I believe the rejection of this claim was right and just upon its
merits.

GROVER CLEVELAND.



EXECUTIVE MANSION, _April 24, 1888_.

_To the House of Representatives_:

I return without approval House bill 6908, entitled "An act granting a
pension to William P. Witt."

The beneficiary named in the bill was enrolled for one hundred days'
service on the 13th day of July, 1864, and was mustered out on the 16th
day of November, in the same year. The record shows that he was reported
present on all rolls until he was mustered out.

He filed a claim for pension in 1884, alleging that he incurred chronic
diarrhea, liver disease, rheumatism, and a disease of the head affecting
his hearing during his military service. Two comrades testify to his
being sick and being in the hospital to such an extent as to wholly
discredit his presence with his company.
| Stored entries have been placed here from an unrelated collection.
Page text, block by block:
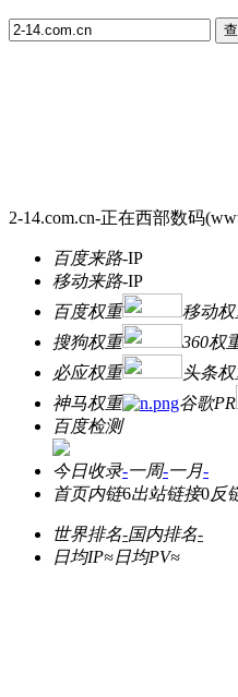
2-14.com.cn-正在西部数码
百度来路-IP
移动来路-IP
百度权重
移动权
搜狗权重
360权
必应权重
头条
神马权重
谷歌PR
百度检测
今日收录-一周-一月-
首页内链6出站链接0反
世界排名-国内排名-
日均IP≈日均PV≈
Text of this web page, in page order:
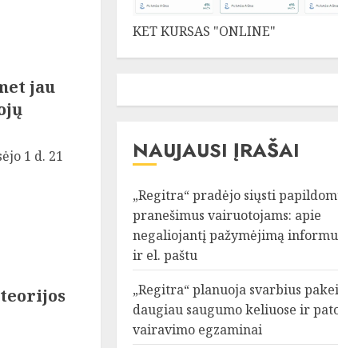
jau
1 d. 21
KET KURSAS "ONLINE"
NAUJAUSI ĮRAŠAI
„Regitra“ pradėjo siųsti
pranešimus vairuotojams: apie
negaliojantį pažymėjimą
ir el. paštu
„Regitra“ planuoja svarbius
daugiau saugumo keliuose ir
vairavimo egzaminai
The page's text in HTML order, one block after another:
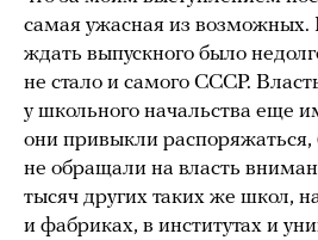
самая ужасная из возможных.
ждать выпускного было
не стало и самого СССР.
у школьного начальства еще
они привыкли распоряжаться,
не обращали на власть
тысяч других таких же школ,
и фабриках, в институтах и

A physician testifies that he
prescribed for him some time in the month of November, 1864, for liver
disease and jaundice, to which rheumatism supervened, confining him six
weeks or more.

There seems to be a complete hiatus of any medical or other evidence
concerning his physical condition from that time until nearly twenty
years thereafter, in July, 1884, when he was examined, and it was found
that he had impaired hearing in both ears, but no symptoms of
rheumatism, and that his liver was normal.

Without further detailing particulars, the entire complexion of this
case satisfies me that the claimant contracted no pensionable disability
during his one hundred days of service.

GROVER CLEVELAND.



EXECUTIVE MANSION, _April 24, 1888_.

_To the House of Representatives_:

I return without approval House bill No. 4550, entitled "An act granting
a pension to Chloe Quiggle, widow of Phillip Quiggle."

The husband of the beneficiary named enlisted February 11, 1865, and was
discharged September 27, 1865. The records show that he was reported
August 31, 1865, as "absent, confined in post prison at Chattanooga
since August 18, 1865."

He filed a claim for pension June 25, 1880, alleging that after a march
from Chattanooga to a point 1-1/2 miles distant and back he upon his
return drank some water, which produced diarrhea, since which time he
had been troubled also with disease of kidneys and rheumatism.

He died in September, 1882, and the claim then pending on his behalf
was completed by his widow. After a special examination the claim for
diarrhea was, on the 21st day of April, 1887, allowed from September 28,
1865, to January 1, 1870, when it was shown that any disability from
this cause ceased. The claim for disease of kidneys and rheumatism was
rejected upon the ground that no such disabilities were shown to be due
to military service.

The widow filed a claim on her own behalf August 27, 1883, alleging the
death of the soldier from the results of prostration by heat while
marching near Nashville, Tenn., and also from disease of kidneys,
rheumatism, and chronic diarrhea.

It is reported to me that the evidence taken during a special
examination of this case established that before and after enlistment
the soldier was addicted to the excessive use of intoxicating liquors.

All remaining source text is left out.